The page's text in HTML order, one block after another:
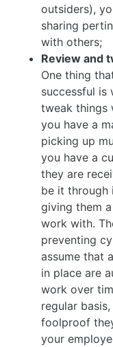
outsiders),
sharing
with others;
Review and
One thing
successful is
tweak things
you have a
picking up
you have a
they are
be it through
giving them
work with.
preventing
assume that
in place are
work over
regular
foolproof
your
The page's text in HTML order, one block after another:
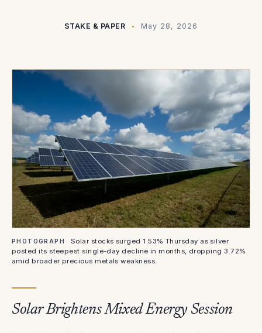
STAKE & PAPER May 28, 2026
PHOTOGRAPH
Solar stocks surged 1.53% Thursday as silver
posted its steepest single-day decline in months, dropping 3.72%
amid broader precious metals weakness.
Solar Brightens Mixed Energy Session
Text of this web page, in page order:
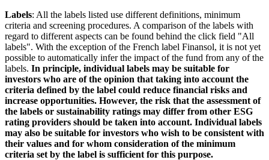
Labels: All the labels listed use different definitions, minimum
criteria and screening procedures. A comparison of the labels with
regard to different aspects can be found behind the click field "All
labels". With the exception of the French label Finansol, it is not yet
possible to automatically infer the impact of the fund from any of the
labels. In principle, individual labels may be suitable for
investors who are of the opinion that taking into account the
criteria defined by the label could reduce financial risks and
increase opportunities. However, the risk that the assessment of
the labels or sustainability ratings may differ from other ESG
rating providers should be taken into account. Individual labels
may also be suitable for investors who wish to be consistent with
their values and for whom consideration of the minimum
criteria set by the label is sufficient for this purpose.
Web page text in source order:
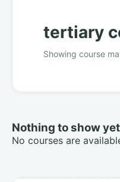
tertiary
Showing course
Nothing to show yet
No courses are
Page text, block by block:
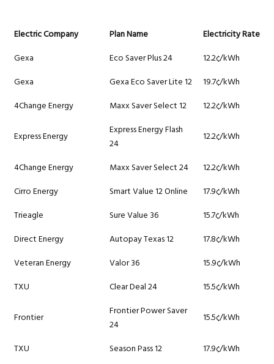
Electric Company Plan Name
Electricity Rate
Gexa
Eco Saver Plus 24
12.2¢/kWh
Gexa
Gexa Eco Saver Lite 12
19.7¢/kWh
4Change Energy
Maxx Saver Select 12 12.2¢/kWh
Express Energy
Express Energy Flash
24
12.2¢/kWh
4Change Energy Maxx Saver Select 24
12.2¢/kWh
Cirro Energy
Smart Value 12 Online
17.9¢/kWh
Trieagle
Sure Value 36
15.7¢/kWh
Direct Energy
Autopay Texas 12
17.8¢/kWh
Veteran Energy
Valor 36
15.9¢/kWh
TXU
Clear Deal 24 15.5¢/kWh
Frontier
Frontier Power Saver
24
15.5¢/kWh
TXU Season Pass 12 17.9¢/kWh
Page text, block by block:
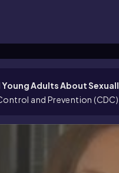
Young Adults About
and Prevention (CDC)
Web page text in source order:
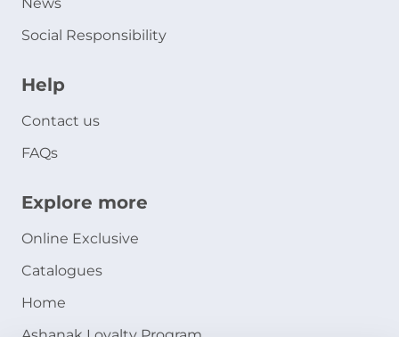
Social Responsibility
Help
Contact us
FAQs
Explore more
Online Exclusive
Catalogues
Home
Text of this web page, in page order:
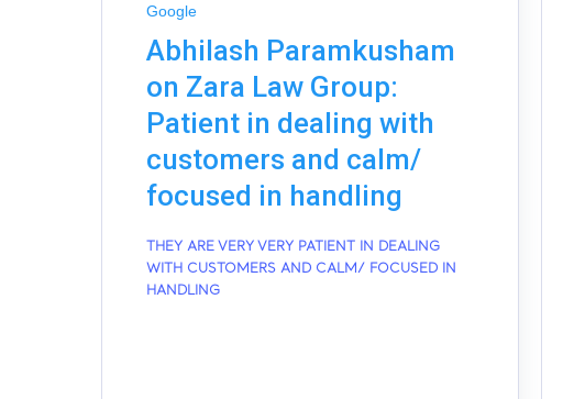
Google
Abhilash Paramkusham
on Zara Law Group:
Patient in dealing with
customers and calm/
focused in handling
THEY ARE VERY VERY PATIENT IN DEALING
WITH CUSTOMERS AND CALM/ FOCUSED IN
HANDLING
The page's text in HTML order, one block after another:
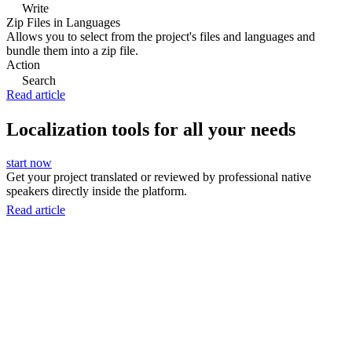
Write
Zip Files in Languages
Allows you to select from the project's files and languages and
bundle them into a zip file.
Action
Search
Read article
Localization tools for all your needs
start now
Get your project translated or reviewed by professional native
speakers directly inside the platform.
Read article
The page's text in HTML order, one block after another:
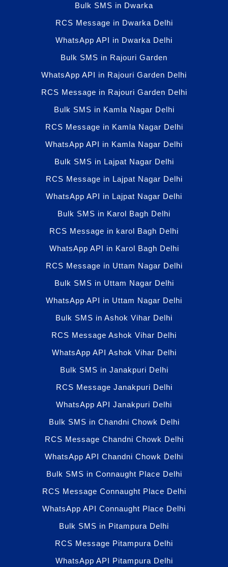
Bulk SMS in Dwarka
RCS Message in Dwarka Delhi
WhatsApp API in Dwarka Delhi
Bulk SMS in Rajouri Garden
WhatsApp API in Rajouri Garden Delhi
RCS Message in Rajouri Garden Delhi
Bulk SMS in Kamla Nagar Delhi
RCS Message in Kamla Nagar Delhi
WhatsApp API in Kamla Nagar Delhi
Bulk SMS in Lajpat Nagar Delhi
RCS Message in Lajpat Nagar Delhi
WhatsApp API in Lajpat Nagar Delhi
Bulk SMS in Karol Bagh Delhi
RCS Message in karol Bagh Delhi
WhatsApp API in Karol Bagh Delhi
RCS Message in Uttam Nagar Delhi
Bulk SMS in Uttam Nagar Delhi
WhatsApp API in Uttam Nagar Delhi
Bulk SMS in Ashok Vihar Delhi
RCS Message Ashok Vihar Delhi
WhatsApp API Ashok Vihar Delhi
Bulk SMS in Janakpuri Delhi
RCS Message Janakpuri Delhi
WhatsApp API Janakpuri Delhi
Bulk SMS in Chandni Chowk Delhi
RCS Message Chandni Chowk Delhi
WhatsApp API Chandni Chowk Delhi
Bulk SMS in Connaught Place Delhi
RCS Message Connaught Place Delhi
WhatsApp API Connaught Place Delhi
Bulk SMS in Pitampura Delhi
RCS Message Pitampura Delhi
WhatsApp API Pitampura Delhi
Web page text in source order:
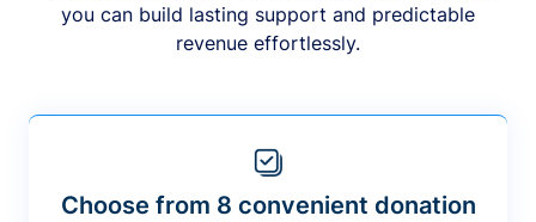
you can build lasting support and predictable
revenue effortlessly.
Choose from 8 convenient donation
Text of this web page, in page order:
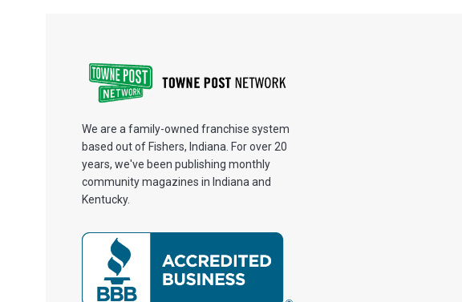
We are a family-owned franchise system
based out of Fishers, Indiana. For over 20
years, we've been publishing monthly
community magazines in Indiana and
Kentucky.
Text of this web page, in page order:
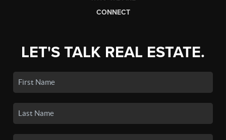
CONNECT
LET'S TALK REAL ESTATE.
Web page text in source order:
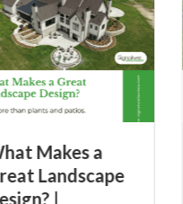
Great Outdoor
Spaces Are Built
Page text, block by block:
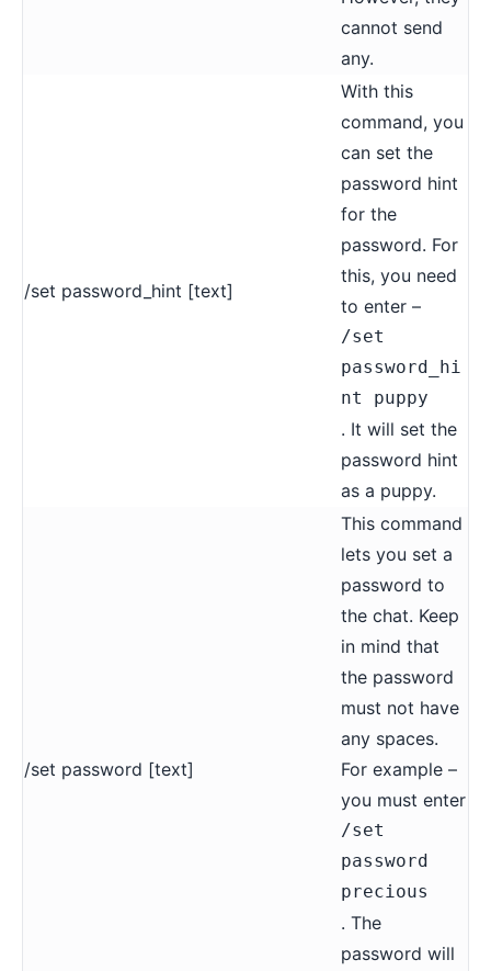
cannot send
any.
/set password_hint [text]
With this
command, you
can set the
password hint
for the
password. For
this, you need
to enter –
/set
password_hi
nt puppy
. It will set the
password hint
as a puppy.
/set password [text]
This command
lets you set a
password to
the chat. Keep
in mind that
the password
must not have
any spaces.
For example –
you must enter
/set
password
precious
. The
password will
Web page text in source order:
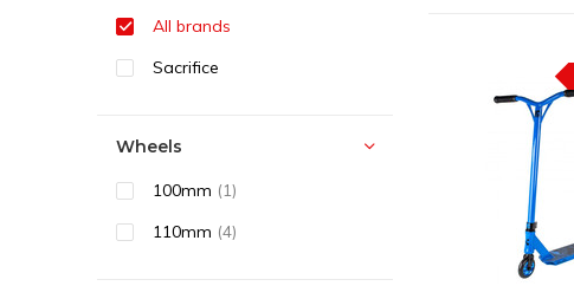
All brands
Sacrifice
Wheels
100mm (1)
110mm (4)

[Your goal] Leaving pictures out, output the lines of the data above from the one with "Solar Brightens Mixed Energy Session" through the one with "rating providers should", word for word.

[Result of the task]
Solar Brightens Mixed Energy Session
Text of this web page, in page order:
Labels: All the labels listed use different definitions, minimum
criteria and screening procedures. A comparison of the labels with
regard to different aspects can be found behind the click field "All
labels". With the exception of the French label Finansol, it is not yet
possible to automatically infer the impact of the fund from any of the
labels. In principle, individual labels may be suitable for
investors who are of the opinion that taking into account the
criteria defined by the label could reduce financial risks and
increase opportunities. However, the risk that the assessment of
the labels or sustainability ratings may differ from other ESG
rating providers should be taken into account. Individual labels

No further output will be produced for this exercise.